What Actually Determines Your Personal Target

The 108 to 145 pound range is broad for a reason. Several factors shift where your healthiest weight sits within it, or even slightly outside it.

Muscle mass: If you lift weights, do manual labor, or play sports that build muscle, you will naturally weigh more than someone sedentary at the same height and body fat level. Muscle is denser than fat, so a muscular 5’4″ woman can weigh 140 to 150 pounds and be in excellent metabolic health.

Frame size: Bone structure varies. A woman with broader shoulders and a larger ribcage will have a higher baseline weight than someone with a narrow frame, even at identical body fat levels.
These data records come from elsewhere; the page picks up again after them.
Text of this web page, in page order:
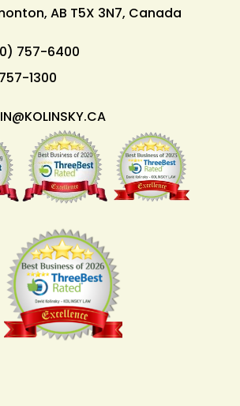
AB T5X 3N7, Canada
757-6400
1300
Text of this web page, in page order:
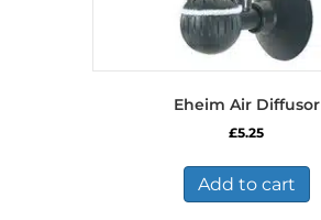
Eheim Air Diffusor
£5.25
Add to cart
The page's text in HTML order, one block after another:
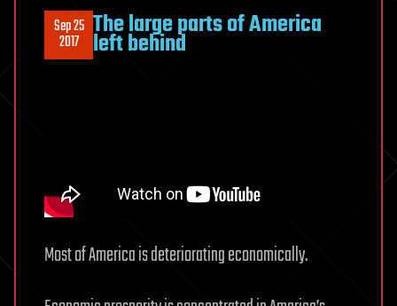
Sep 25
2017 The large parts of America
left behind
Most of America is deteriorating economically.
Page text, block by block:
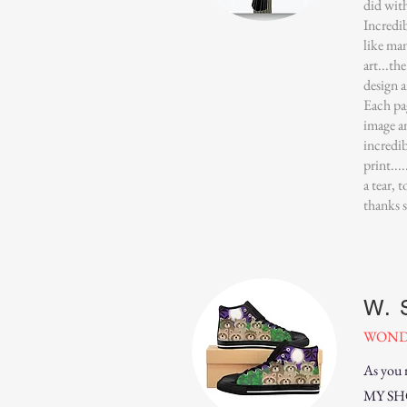
did
like
design
Each
image
a tear,
thanks
W.
As you
MY
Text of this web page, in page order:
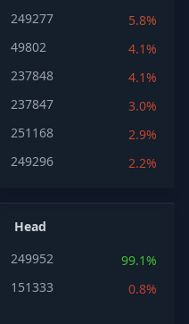
249277
5.8%
49802
4.1%
237848
4.1%
237847
3.0%
251168
2.9%
249296
2.2%
Head
249952
99.1%
151333
0.8%
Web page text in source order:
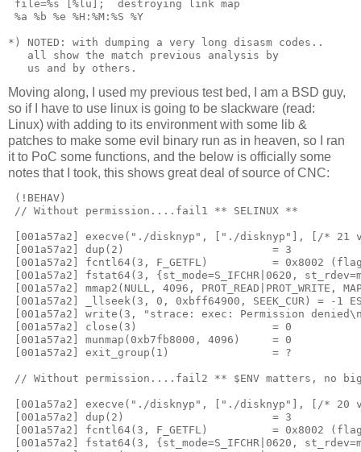
file=%s [%lu];  destroying link map
%a %b %e %H:%M:%S %Y
*) NOTED: with dumping a very long disasm codes..
   all show the match previous analysis by
Moving along, I used my previous test bed, I am a BSD guy,
so if I have to use linux is going to be slackware (read:
Linux) with adding to its environment with some lib &
patches to make some evil binary run as in heaven, so I ran
it to PoC some functions, and the below is officially some
notes that I took, this shows great deal of source of CNC:
(!BEHAV)
// Without permission....fail1 ** SELINUX **
[001a57a2] execve("./disknyp", ["./disknyp"], [/* 21
[001a57a2] dup(2)                       = 3
[001a57a2] fcntl64(3, F_GETFL)          = 0x8002 (flags
[001a57a2] fstat64(3, {st_mode=S_IFCHR|0620,
[001a57a2] mmap2(NULL, 4096, PROT_READ|PROT_WRITE,
[001a57a2] _llseek(3, 0, 0xbff64900, SEEK_CUR) = -1
[001a57a2] write(3, "strace: exec: Permission
[001a57a2] close(3)                     = 0
[001a57a2] munmap(0xb7fb8000, 4096)     = 0
[001a57a2] exit_group(1)                = ?
// Without permission....fail2 ** $ENV matters, no
[001a57a2] execve("./disknyp", ["./disknyp"], [/* 20
[001a57a2] dup(2)                       = 3
[001a57a2] fcntl64(3, F_GETFL)          = 0x8002 (flags
[001a57a2] fstat64(3, {st_mode=S_IFCHR|0620,

The old method of measuring your wrist circumference (under 6 inches is small frame, over 6.25 is large frame for 5’4″) is imprecise, but it captures a real phenomenon.
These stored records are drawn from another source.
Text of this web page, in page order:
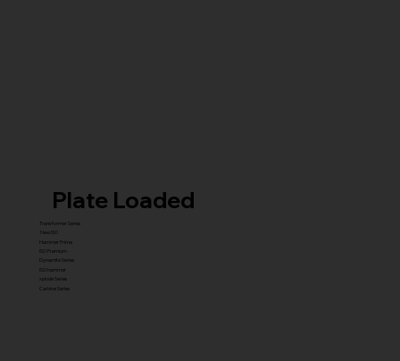
Plate Loaded
Transformer Series
New ISO
Hammer Prime
ISO Premium
Dynamite Series
ISO hammer
xplode Series
Carbine Series
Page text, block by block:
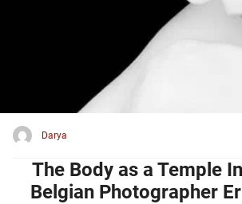
Darya
The Body as a Temple
Belgian Photographer
om
te
Ze
gebruikt
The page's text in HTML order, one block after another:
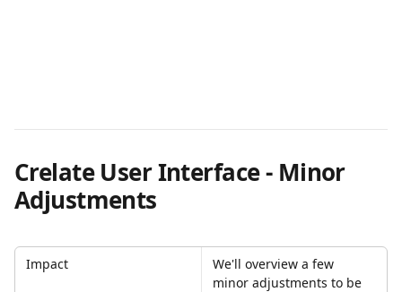
Crelate User Interface - Minor
Adjustments
Impact
We'll overview a few
minor adjustments to be

Age: While the CDC uses the same BMI categories for all adults, body composition shifts with age. Women tend to lose muscle mass and gain fat tissue as they move through their 40s, 50s, and beyond, particularly after menopause. This means two women at the same weight can have very different body fat levels depending on age. Maintaining strength through resistance exercise becomes increasingly important for keeping your weight in a healthy composition, not just a healthy number.
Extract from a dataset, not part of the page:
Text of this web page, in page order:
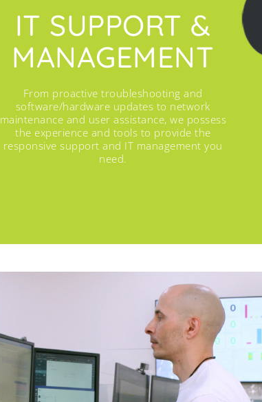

Metabolic markers: Blood pressure, blood sugar, cholesterol, and waist circumference all tell you more about your health risk than the scale does. A woman at 150 pounds with normal blood pressure, healthy blood sugar, and a 31-inch waist is in a very different position than a woman at 130 pounds with prediabetes and a 36-inch waist. Weight is one input, not the final answer.

A Practical Way to Think About Your Target

Start with the broad healthy range of 108 to 145 pounds as a reference point. If you want a single number to aim for, the clinical formulas point to roughly 120 to 129 pounds as a midrange target for an average-frame 5’4″ woman. Then layer in the measurements that actually track health risk: keep your waist under 32 inches (or at minimum under 35 inches), and if possible, get a body fat measurement to see whether your weight reflects muscle or stored fat.

If your weight falls slightly above the BMI-defined range but your waist is well under 32 inches and your metabolic markers are healthy, you’re likely in a good place. If your weight falls within the “healthy” range but your waist exceeds 35 inches, that’s worth paying attention to, because it suggests fat is concentrated in the area that carries the most health risk.